Konuşmalarında Erdoğan, büyük devlet vurgusunu sürekli tekrarlamaktadır. Böyle bir bilincin ne kadar kıymetli olduğunu, “Esir Türklerin hürriyet özlemini” duyanlar iyi bilir. Erdoğan Beş Tepe’deki törende yaptığı konuşmada, "Milletinin teveccühüne iki kez mazhar olmuş bir devlet başkanı olarak Türkiye'nin çıkarlarını savunurken artık elimiz daha da güçlenmiştir. Bundan sonra uluslararası kamuoyu; küresel krizlerin çözümünde daha fazla inisiyatif alan, bölgesinde barışın ve istikrarın tesisi için daha fazla çabalayan, Türk ve İslam dünyasının kalkınması için daha çok koşturan, mazlum ve mağdurlara daha fazla sahip çıkan bir Türkiye görecektir. Yeni dönemde muhataplarımız karşılarında sınırları içinde ve dışında terör örgütleriyle daha kararlı mücadele eden, Mavi Vatan'da kendisinin ve kardeşlerinin hakkını daha güçlü gözeten, ekonomiden ticarete, güvenlikten demokrasiye başarı çıtasını yükselten, hâsılı, her alanda daha kararlı, daha cesur, daha müşfik, daha aktif bir Türkiye bulacaktır." dedi.

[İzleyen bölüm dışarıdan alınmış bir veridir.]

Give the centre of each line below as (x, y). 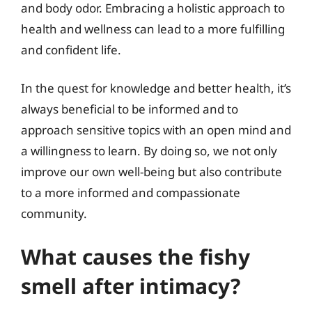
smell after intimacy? (131, 286)
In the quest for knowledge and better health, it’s (156, 88)
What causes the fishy (135, 256)
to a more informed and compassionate (131, 193)
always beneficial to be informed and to (130, 109)
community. (54, 213)
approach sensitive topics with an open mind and (156, 130)
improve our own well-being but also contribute (151, 172)
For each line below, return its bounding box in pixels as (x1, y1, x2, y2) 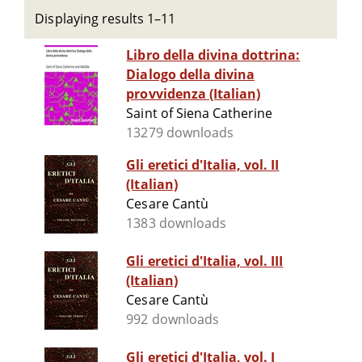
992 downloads (126, 310, 219, 329)
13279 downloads (126, 124, 234, 142)
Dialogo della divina (126, 65, 255, 84)
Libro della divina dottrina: (126, 46, 301, 65)
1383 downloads (126, 214, 226, 233)
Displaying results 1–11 (35, 10, 176, 27)
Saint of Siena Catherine (126, 104, 273, 123)
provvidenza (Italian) (126, 85, 261, 103)
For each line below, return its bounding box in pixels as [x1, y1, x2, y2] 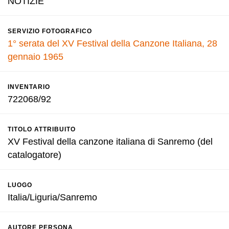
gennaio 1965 [8, 52, 63, 62]
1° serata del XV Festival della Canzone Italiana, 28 [8, 38, 217, 49]
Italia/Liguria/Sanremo [8, 192, 97, 202]
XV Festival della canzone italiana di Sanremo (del [8, 136, 213, 147]
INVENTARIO [8, 83, 50, 90]
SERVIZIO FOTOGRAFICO [8, 28, 92, 35]
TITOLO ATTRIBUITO [8, 126, 76, 133]
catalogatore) [8, 150, 61, 160]
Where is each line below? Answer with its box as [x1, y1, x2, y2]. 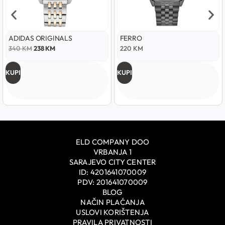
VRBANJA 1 [93, 147, 132, 157]
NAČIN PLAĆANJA [80, 197, 145, 207]
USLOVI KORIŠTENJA [76, 207, 149, 217]
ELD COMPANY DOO [75, 137, 150, 147]
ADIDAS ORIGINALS [9, 33, 72, 43]
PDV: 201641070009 [77, 177, 148, 187]
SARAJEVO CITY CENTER [69, 157, 156, 167]
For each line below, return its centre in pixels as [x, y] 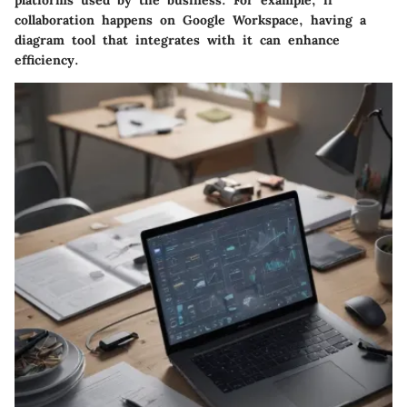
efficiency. [47, 60]
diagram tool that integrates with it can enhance [177, 40]
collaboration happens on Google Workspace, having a [190, 20]

Törenler gerçekten de imparatorluk havasında geçti. 80’in üzerinde devlet başkanı, başbakan katıldı. Çin’den Amerikan kıtasına kadar devlet ve hükümet üst yöneticileri hazır bulundu. Afrika ve Türk Devletleri yoğun ilgi gösteren bölgelerdi. Afrika yönünü kadim dostuna çevirmiş, Türk Cumhuriyetleri ise kardeşlerinin kutlu gününde hazır bulunmuştu.
Mete Han’a atıf
Cumhurbaşkanı Erdoğan’ın her cümlesi, sözü özellikliydi ve önemliydi. Bir şeyin altını çiziyordu ve Türkiye'nin 14 Mayıs ve 28 Mayıs'ta sadece seçim yapmadığını, aynı zamanda gelecek asrın nasıl olacağına da karar verdiğine dikkat çekiyordu. Cumhurbaşkanı Erdoğan, milletin iradesiyle birlikte istiklal ve istikbaline de sahip çıktığını, Türkiye Cumhuriyeti'nin 2200 yılı aşan devlet geleneğiyle, 1000 yılı aşan millet şuuruyla, asırlara sâri birlikte yaşama kültürüyle kendi mecrasında akmaya devam edeceğini gösterdiğini vurguladı.
Dünden daha güçlüyüz
Cumhurbaşkanı Erdoğan, 1000 yıldır Anadolu topraklarını aşkla yeşerten bu ırmağın yatağını hiçbir gücün değiştiremeyeceğinin bir kez daha anlaşıldığının altını çizerek, şunları kaydetti: "Türkiye bugün, dünden daha güçlüdür. Demokrasimiz her zamankinden daha kuvvetlidir. Yarınlarımız 28 Mayıs öncesine göre daha aydınlıktır. Yurt dışındaki kardeşlerimizi, her iki seçimde de ülkemize karşı sorumluluklarını bihakkın yerine getirdikleri için ayrıca tebrik ediyorum.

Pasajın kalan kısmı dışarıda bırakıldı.